*** MATERIAL FOR THIS TASK Section Begins ***
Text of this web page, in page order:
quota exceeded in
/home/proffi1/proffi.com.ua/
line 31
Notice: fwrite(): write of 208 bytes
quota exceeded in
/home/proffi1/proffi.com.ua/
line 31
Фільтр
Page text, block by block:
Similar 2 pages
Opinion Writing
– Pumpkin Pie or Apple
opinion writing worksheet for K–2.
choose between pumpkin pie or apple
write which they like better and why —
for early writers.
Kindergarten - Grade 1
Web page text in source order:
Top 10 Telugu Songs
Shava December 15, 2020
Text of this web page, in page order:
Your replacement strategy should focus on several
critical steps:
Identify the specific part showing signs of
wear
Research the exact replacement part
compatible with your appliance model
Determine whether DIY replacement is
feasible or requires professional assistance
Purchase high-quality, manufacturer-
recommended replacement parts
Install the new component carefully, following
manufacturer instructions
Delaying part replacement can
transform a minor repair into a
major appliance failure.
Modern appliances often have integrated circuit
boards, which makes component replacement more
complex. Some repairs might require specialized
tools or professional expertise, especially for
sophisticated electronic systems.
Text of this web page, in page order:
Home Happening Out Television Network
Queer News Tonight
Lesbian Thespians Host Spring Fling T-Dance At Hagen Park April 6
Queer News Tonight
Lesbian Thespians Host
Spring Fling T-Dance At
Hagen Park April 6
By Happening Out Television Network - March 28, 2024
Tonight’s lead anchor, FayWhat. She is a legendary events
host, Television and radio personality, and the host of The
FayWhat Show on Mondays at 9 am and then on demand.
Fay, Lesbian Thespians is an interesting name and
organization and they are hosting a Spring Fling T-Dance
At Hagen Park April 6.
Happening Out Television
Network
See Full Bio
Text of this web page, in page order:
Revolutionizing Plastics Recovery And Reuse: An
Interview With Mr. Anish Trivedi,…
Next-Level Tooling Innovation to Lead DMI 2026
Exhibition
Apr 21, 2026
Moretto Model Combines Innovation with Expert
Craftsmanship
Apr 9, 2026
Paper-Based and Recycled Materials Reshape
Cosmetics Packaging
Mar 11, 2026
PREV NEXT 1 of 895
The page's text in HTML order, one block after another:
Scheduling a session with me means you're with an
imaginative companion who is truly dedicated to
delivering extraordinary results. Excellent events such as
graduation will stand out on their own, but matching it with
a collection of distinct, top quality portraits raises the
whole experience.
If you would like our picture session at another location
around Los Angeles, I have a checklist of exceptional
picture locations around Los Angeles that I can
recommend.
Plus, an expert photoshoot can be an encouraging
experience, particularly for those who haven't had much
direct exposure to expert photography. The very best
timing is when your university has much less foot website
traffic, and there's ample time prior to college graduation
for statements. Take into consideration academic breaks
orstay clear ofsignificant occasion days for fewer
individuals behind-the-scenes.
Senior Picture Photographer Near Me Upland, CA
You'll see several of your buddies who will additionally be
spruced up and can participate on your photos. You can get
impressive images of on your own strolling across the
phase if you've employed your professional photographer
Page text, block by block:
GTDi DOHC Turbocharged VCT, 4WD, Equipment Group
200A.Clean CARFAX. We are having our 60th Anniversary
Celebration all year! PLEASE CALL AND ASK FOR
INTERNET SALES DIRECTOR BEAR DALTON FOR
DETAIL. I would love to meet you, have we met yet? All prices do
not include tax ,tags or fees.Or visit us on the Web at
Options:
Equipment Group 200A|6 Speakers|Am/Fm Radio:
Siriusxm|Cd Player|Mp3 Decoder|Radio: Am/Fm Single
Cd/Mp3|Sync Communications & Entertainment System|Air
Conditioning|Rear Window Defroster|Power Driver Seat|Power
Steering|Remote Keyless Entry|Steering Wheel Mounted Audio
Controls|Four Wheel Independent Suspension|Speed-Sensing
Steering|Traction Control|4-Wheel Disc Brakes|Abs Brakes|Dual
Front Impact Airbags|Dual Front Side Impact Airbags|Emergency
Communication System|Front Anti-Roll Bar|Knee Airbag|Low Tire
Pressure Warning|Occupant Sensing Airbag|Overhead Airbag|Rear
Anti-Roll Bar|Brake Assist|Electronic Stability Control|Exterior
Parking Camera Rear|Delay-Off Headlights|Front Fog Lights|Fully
*** MATERIAL FOR THIS TASK Section Ends ***
§ TASK INSTRUCTIONS: Write out the data again in full. Match it exactly.

§ ANSWER TO THE PROBLEM:
Text of this web page, in page order:
quota exceeded in
/home/proffi1/proffi.com.ua/
line 31
Notice: fwrite(): write of 208 bytes
quota exceeded in
/home/proffi1/proffi.com.ua/
line 31
Фільтр
Page text, block by block:
Similar 2 pages
Opinion Writing
– Pumpkin Pie or Apple
opinion writing worksheet for K–2.
choose between pumpkin pie or apple
write which they like better and why —
for early writers.
Kindergarten - Grade 1
Web page text in source order:
Top 10 Telugu Songs
Shava December 15, 2020
Text of this web page, in page order:
Your replacement strategy should focus on several
critical steps:
Identify the specific part showing signs of
wear
Research the exact replacement part
compatible with your appliance model
Determine whether DIY replacement is
feasible or requires professional assistance
Purchase high-quality, manufacturer-
recommended replacement parts
Install the new component carefully, following
manufacturer instructions
Delaying part replacement can
transform a minor repair into a
major appliance failure.
Modern appliances often have integrated circuit
boards, which makes component replacement more
complex. Some repairs might require specialized
tools or professional expertise, especially for
sophisticated electronic systems.
Text of this web page, in page order:
Home Happening Out Television Network
Queer News Tonight
Lesbian Thespians Host Spring Fling T-Dance At Hagen Park April 6
Queer News Tonight
Lesbian Thespians Host
Spring Fling T-Dance At
Hagen Park April 6
By Happening Out Television Network - March 28, 2024
Tonight’s lead anchor, FayWhat. She is a legendary events
host, Television and radio personality, and the host of The
FayWhat Show on Mondays at 9 am and then on demand.
Fay, Lesbian Thespians is an interesting name and
organization and they are hosting a Spring Fling T-Dance
At Hagen Park April 6.
Happening Out Television
Network
See Full Bio
Text of this web page, in page order:
Revolutionizing Plastics Recovery And Reuse: An
Interview With Mr. Anish Trivedi,…
Next-Level Tooling Innovation to Lead DMI 2026
Exhibition
Apr 21, 2026
Moretto Model Combines Innovation with Expert
Craftsmanship
Apr 9, 2026
Paper-Based and Recycled Materials Reshape
Cosmetics Packaging
Mar 11, 2026
PREV NEXT 1 of 895
The page's text in HTML order, one block after another:
Scheduling a session with me means you're with an
imaginative companion who is truly dedicated to
delivering extraordinary results. Excellent events such as
graduation will stand out on their own, but matching it with
a collection of distinct, top quality portraits raises the
whole experience.
If you would like our picture session at another location
around Los Angeles, I have a checklist of exceptional
picture locations around Los Angeles that I can
recommend.
Plus, an expert photoshoot can be an encouraging
experience, particularly for those who haven't had much
direct exposure to expert photography. The very best
timing is when your university has much less foot website
traffic, and there's ample time prior to college graduation
for statements. Take into consideration academic breaks
orstay clear ofsignificant occasion days for fewer
individuals behind-the-scenes.
Senior Picture Photographer Near Me Upland, CA
You'll see several of your buddies who will additionally be
spruced up and can participate on your photos. You can get
impressive images of on your own strolling across the
phase if you've employed your professional photographer
Page text, block by block:
GTDi DOHC Turbocharged VCT, 4WD, Equipment Group
200A.Clean CARFAX. We are having our 60th Anniversary
Celebration all year! PLEASE CALL AND ASK FOR
INTERNET SALES DIRECTOR BEAR DALTON FOR
DETAIL. I would love to meet you, have we met yet? All prices do
not include tax ,tags or fees.Or visit us on the Web at
Options:
Equipment Group 200A|6 Speakers|Am/Fm Radio:
Siriusxm|Cd Player|Mp3 Decoder|Radio: Am/Fm Single
Cd/Mp3|Sync Communications & Entertainment System|Air
Conditioning|Rear Window Defroster|Power Driver Seat|Power
Steering|Remote Keyless Entry|Steering Wheel Mounted Audio
Controls|Four Wheel Independent Suspension|Speed-Sensing
Steering|Traction Control|4-Wheel Disc Brakes|Abs Brakes|Dual
Front Impact Airbags|Dual Front Side Impact Airbags|Emergency
Communication System|Front Anti-Roll Bar|Knee Airbag|Low Tire
Pressure Warning|Occupant Sensing Airbag|Overhead Airbag|Rear
Anti-Roll Bar|Brake Assist|Electronic Stability Control|Exterior
Parking Camera Rear|Delay-Off Headlights|Front Fog Lights|Fully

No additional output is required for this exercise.